TASK ITEM |
Please print, exactly, only the lines in the entries below from the line that has "修改卷分层策略和分层最小冷却期的示例 [81, 473]" through the line that has "verb appears to". Pictures don't go in.
*** PROVIDED ENTRIES Section Begins ***
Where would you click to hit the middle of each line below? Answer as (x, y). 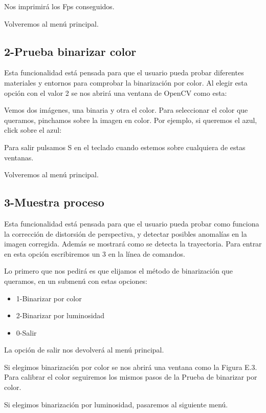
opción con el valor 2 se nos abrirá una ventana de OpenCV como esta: (116, 92)
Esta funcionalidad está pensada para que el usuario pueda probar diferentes (124, 73)
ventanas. (19, 157)
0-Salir (26, 332)
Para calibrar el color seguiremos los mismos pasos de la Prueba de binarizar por (131, 377)
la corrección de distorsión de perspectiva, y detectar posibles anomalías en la (126, 233)
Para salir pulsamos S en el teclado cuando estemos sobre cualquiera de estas (125, 147)
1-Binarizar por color (49, 298)
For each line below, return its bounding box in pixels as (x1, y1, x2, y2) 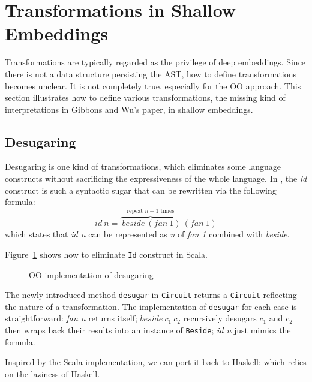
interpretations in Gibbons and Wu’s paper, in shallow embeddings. (5, 103, 253, 115)
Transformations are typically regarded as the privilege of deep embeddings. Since (5, 56, 306, 68)
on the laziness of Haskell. (5, 367, 100, 380)
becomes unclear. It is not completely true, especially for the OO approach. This (5, 79, 301, 92)
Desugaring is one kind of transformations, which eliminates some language (5, 160, 281, 173)
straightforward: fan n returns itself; (5, 312, 137, 324)
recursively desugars (183, 312, 257, 324)
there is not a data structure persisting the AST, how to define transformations (5, 67, 297, 80)
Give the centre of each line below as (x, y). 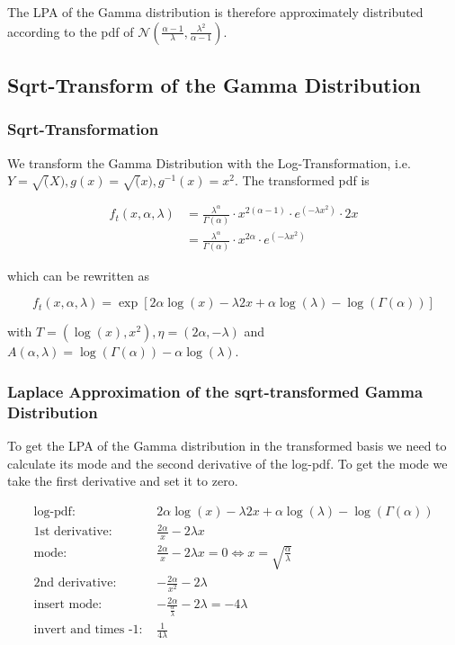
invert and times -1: (88, 630)
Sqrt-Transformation (83, 129)
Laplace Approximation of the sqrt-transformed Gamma (215, 391)
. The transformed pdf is (302, 180)
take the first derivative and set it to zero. (123, 481)
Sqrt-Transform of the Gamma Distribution (214, 84)
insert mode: (68, 605)
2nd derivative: (75, 583)
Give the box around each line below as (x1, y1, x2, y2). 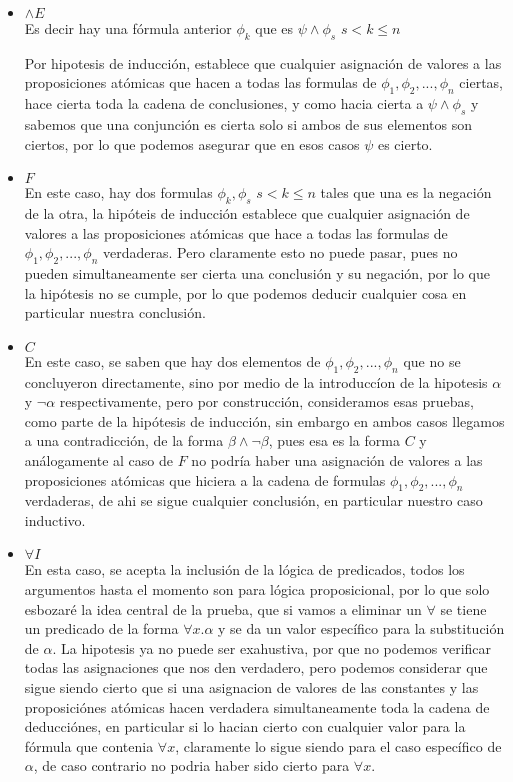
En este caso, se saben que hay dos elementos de (24, 350, 321, 371)
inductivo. (24, 509, 86, 530)
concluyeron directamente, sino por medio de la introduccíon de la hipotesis (24, 371, 488, 392)
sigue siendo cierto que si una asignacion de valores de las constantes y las (24, 677, 479, 698)
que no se (403, 350, 461, 371)
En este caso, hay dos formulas (24, 182, 213, 203)
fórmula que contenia (24, 735, 154, 756)
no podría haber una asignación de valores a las (191, 449, 483, 470)
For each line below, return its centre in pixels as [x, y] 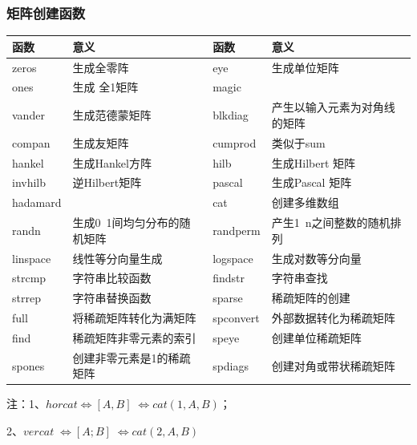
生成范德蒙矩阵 [112, 115]
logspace [233, 258]
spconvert [236, 318]
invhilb [29, 182]
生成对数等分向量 [316, 258]
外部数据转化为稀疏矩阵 [333, 318]
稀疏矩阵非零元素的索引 [134, 337]
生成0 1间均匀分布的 [126, 222]
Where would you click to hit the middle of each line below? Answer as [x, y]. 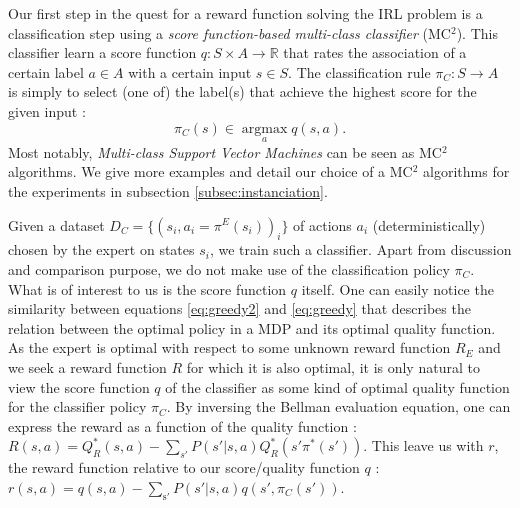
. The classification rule [359, 71]
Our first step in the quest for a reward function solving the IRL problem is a [245, 13]
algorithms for [466, 171]
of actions [322, 224]
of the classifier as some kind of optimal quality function [337, 386]
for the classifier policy [77, 406]
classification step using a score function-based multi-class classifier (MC [229, 32]
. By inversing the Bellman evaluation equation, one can [338, 406]
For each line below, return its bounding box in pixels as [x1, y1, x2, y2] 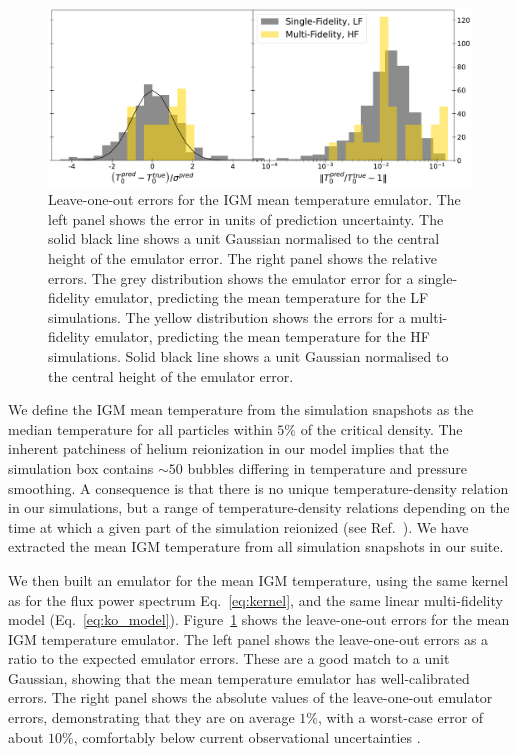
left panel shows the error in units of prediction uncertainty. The [48, 208, 444, 229]
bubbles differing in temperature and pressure [187, 457, 468, 478]
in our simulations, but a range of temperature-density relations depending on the [8, 497, 510, 518]
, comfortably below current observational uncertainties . [73, 726, 421, 747]
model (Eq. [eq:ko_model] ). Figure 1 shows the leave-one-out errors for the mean [8, 609, 510, 630]
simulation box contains [8, 457, 154, 478]
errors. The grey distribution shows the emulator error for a [48, 267, 414, 288]
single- [418, 267, 458, 288]
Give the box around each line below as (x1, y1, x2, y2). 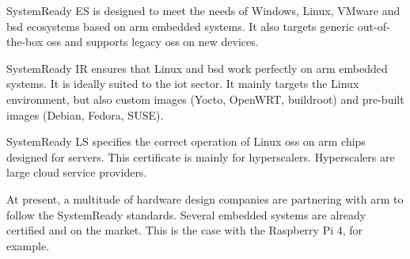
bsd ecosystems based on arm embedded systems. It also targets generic (6, 17, 355, 34)
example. (6, 237, 50, 253)
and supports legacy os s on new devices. (64, 33, 259, 50)
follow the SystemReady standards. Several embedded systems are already (6, 206, 366, 223)
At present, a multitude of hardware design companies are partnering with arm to (6, 190, 404, 207)
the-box (6, 33, 44, 50)
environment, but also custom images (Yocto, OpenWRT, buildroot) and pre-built (6, 90, 404, 107)
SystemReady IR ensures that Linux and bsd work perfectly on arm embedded (6, 59, 388, 76)
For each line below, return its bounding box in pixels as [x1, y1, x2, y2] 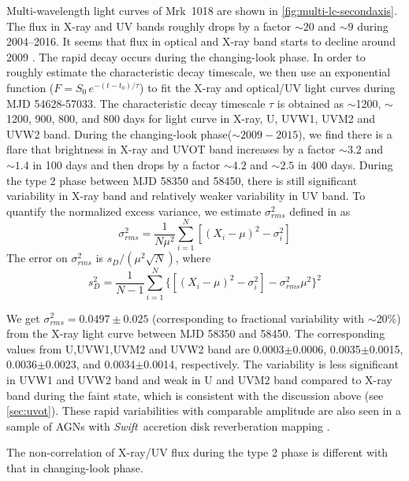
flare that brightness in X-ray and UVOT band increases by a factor [6, 141, 336, 157]
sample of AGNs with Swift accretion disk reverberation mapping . [6, 417, 330, 434]
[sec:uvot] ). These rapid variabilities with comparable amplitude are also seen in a [6, 402, 402, 419]
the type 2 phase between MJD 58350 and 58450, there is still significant [6, 172, 358, 188]
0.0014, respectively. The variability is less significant [143, 356, 399, 372]
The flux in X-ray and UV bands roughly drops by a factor [6, 17, 292, 34]
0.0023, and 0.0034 [45, 356, 136, 372]
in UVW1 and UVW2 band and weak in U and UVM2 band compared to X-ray [6, 371, 392, 387]
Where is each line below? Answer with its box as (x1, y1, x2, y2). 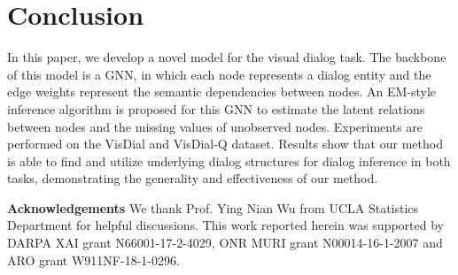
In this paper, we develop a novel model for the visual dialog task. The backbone (7, 48, 446, 66)
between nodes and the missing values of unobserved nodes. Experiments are (7, 117, 423, 135)
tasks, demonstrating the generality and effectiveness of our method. (7, 169, 378, 187)
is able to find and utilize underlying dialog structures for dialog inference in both (7, 151, 451, 170)
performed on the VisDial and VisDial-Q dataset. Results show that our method (7, 134, 443, 153)
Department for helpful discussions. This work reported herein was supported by (7, 216, 444, 234)
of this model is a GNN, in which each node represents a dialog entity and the (7, 65, 431, 83)
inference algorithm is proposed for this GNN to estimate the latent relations (7, 99, 425, 118)
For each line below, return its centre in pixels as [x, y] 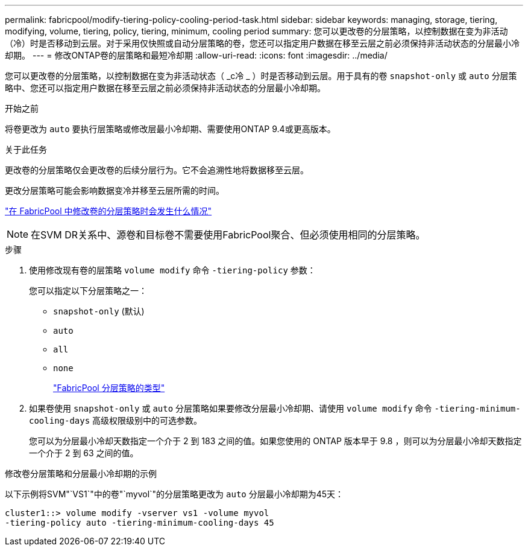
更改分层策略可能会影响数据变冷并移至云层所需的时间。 [115, 190]
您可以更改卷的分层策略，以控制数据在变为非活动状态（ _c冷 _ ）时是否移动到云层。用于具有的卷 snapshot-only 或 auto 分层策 [261, 76]
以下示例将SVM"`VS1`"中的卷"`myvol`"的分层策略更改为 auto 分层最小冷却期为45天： [174, 494]
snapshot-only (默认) [99, 311]
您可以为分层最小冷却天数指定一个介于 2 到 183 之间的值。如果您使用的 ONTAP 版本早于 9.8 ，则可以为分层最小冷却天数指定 [275, 441]
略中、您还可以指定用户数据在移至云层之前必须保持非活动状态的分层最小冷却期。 [165, 88]
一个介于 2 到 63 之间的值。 [84, 453]
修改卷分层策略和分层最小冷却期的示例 [81, 473]
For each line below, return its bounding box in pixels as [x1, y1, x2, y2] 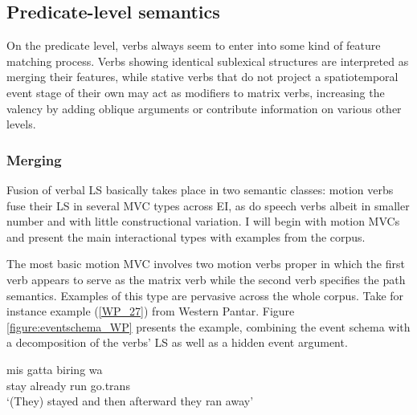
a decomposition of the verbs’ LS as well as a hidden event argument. [6, 334, 348, 351]
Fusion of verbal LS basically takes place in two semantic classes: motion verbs [6, 181, 394, 197]
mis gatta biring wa [6, 360, 103, 377]
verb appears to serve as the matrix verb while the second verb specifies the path [6, 271, 406, 287]
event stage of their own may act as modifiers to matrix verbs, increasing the [6, 83, 385, 100]
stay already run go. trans [6, 376, 130, 393]
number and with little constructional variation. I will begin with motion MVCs [6, 213, 400, 230]
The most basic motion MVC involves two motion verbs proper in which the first [6, 255, 405, 272]
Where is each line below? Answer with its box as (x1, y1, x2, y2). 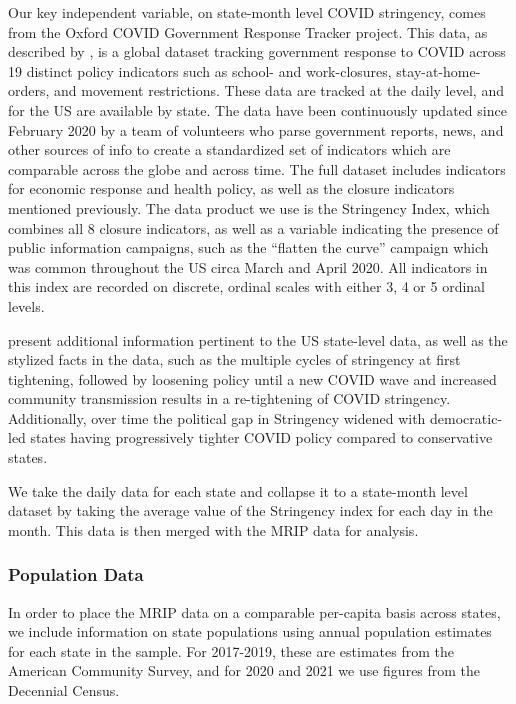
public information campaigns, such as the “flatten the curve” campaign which (8, 237, 489, 258)
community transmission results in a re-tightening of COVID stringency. (8, 388, 451, 409)
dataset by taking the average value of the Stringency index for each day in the (8, 500, 493, 521)
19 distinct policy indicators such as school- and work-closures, (8, 60, 392, 81)
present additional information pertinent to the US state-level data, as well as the (8, 329, 508, 350)
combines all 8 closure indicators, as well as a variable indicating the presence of (8, 217, 499, 238)
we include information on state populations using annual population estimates (8, 621, 492, 642)
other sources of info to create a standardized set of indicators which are (8, 139, 451, 160)
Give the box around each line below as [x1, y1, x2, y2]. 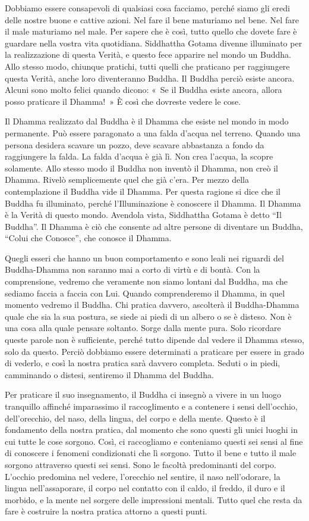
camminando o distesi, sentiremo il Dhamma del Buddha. [5, 368, 214, 380]
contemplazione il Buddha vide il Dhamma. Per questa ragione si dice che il [5, 185, 280, 197]
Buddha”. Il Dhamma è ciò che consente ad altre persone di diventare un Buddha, [5, 220, 303, 232]
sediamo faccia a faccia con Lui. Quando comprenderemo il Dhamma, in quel [5, 286, 285, 299]
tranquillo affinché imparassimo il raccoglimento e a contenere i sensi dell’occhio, [5, 400, 298, 412]
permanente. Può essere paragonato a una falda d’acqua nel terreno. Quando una [5, 126, 301, 139]
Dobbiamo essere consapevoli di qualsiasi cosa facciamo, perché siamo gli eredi [5, 2, 290, 14]
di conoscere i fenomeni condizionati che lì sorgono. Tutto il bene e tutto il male [5, 447, 297, 459]
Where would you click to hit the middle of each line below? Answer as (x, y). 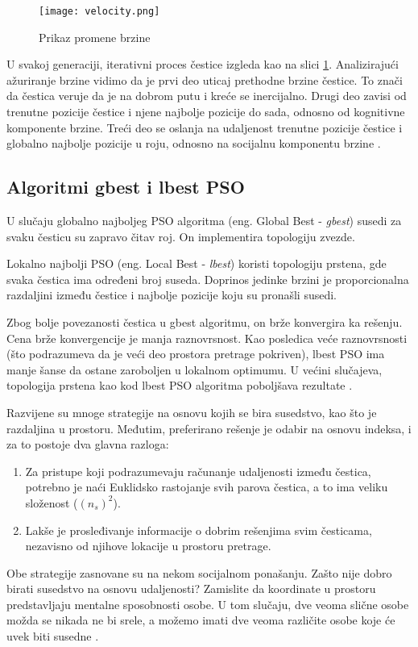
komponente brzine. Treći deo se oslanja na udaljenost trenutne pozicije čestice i (205, 127)
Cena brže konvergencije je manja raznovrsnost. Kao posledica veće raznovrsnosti (207, 338)
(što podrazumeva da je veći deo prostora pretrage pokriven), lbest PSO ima (196, 354)
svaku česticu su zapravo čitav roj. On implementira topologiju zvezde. (181, 236)
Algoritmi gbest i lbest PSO (126, 187)
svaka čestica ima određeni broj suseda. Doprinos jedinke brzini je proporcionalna (208, 279)
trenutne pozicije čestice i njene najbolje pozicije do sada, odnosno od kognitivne (206, 112)
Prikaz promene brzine (95, 37)
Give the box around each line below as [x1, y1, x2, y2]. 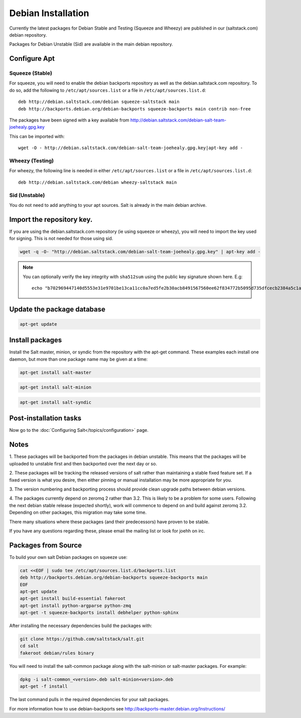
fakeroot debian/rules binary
*** PROVIDED ENTRIES Section Ends ***
SOLUTION |
修改卷分层策略和分层最小冷却期的示例 [81, 473]
For each line below, return its bounding box in pixels as [x1, y1, x2, y2] 
a decomposition of the verbs’ LS as well as a hidden event argument. [6, 334, 348, 351]
Fusion of verbal LS basically takes place in two semantic classes: motion verbs [6, 181, 394, 197]
mis gatta biring wa [6, 360, 103, 377]
verb appears to serve as the matrix verb while the second verb specifies the path [6, 271, 406, 287]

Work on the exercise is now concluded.